### Task directions
The range starts at the line containing "[Adv : Kingshuk Das]" and ends at the last line of the records below. Reproduce those lines exactly.

━━ Material provided ━━

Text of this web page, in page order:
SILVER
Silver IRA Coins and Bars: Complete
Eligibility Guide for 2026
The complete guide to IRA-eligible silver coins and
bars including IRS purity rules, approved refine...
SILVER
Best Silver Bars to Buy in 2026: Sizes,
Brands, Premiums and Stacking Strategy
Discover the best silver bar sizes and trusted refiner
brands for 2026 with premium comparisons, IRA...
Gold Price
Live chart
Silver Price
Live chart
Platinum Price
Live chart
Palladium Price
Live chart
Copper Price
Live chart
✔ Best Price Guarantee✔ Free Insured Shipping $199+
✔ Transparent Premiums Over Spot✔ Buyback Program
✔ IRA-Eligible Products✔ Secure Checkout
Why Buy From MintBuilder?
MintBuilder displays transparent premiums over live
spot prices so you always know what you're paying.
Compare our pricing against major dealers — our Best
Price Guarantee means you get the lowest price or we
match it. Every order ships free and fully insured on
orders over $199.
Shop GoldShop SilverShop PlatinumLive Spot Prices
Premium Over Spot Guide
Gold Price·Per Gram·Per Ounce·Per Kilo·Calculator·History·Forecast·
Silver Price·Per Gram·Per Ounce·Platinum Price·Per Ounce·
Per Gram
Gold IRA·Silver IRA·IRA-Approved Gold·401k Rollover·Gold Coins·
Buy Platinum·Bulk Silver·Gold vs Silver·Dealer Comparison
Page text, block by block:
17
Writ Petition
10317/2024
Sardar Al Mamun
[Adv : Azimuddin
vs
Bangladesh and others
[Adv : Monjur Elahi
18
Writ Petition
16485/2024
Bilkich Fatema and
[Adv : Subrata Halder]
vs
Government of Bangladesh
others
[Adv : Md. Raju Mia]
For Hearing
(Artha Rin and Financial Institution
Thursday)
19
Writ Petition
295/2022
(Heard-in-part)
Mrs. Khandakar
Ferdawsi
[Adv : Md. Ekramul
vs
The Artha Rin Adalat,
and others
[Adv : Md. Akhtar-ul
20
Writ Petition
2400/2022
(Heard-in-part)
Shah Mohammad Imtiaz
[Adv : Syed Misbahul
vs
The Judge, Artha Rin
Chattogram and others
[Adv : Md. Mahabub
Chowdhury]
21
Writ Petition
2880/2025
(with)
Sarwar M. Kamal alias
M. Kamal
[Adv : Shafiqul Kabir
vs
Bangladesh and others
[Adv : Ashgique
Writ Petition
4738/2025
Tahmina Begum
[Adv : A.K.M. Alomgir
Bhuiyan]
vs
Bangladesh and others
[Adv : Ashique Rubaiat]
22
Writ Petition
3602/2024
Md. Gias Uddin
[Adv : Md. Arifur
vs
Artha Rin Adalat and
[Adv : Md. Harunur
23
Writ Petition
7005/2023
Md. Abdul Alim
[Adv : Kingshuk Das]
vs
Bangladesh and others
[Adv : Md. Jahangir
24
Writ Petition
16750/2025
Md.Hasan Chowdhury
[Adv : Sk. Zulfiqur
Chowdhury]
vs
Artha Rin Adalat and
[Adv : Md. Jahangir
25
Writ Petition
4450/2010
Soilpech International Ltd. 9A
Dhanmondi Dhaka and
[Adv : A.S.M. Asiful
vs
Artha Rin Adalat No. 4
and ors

━━━

### Answer box
[Adv : Kingshuk Das]
vs
Bangladesh and others
[Adv : Md. Jahangir
24
Writ Petition
16750/2025
Md.Hasan Chowdhury
[Adv : Sk. Zulfiqur
Chowdhury]
vs
Artha Rin Adalat and
[Adv : Md. Jahangir
25
Writ Petition
4450/2010
Soilpech International Ltd. 9A
Dhanmondi Dhaka and
[Adv : A.S.M. Asiful
vs
Artha Rin Adalat No. 4
and ors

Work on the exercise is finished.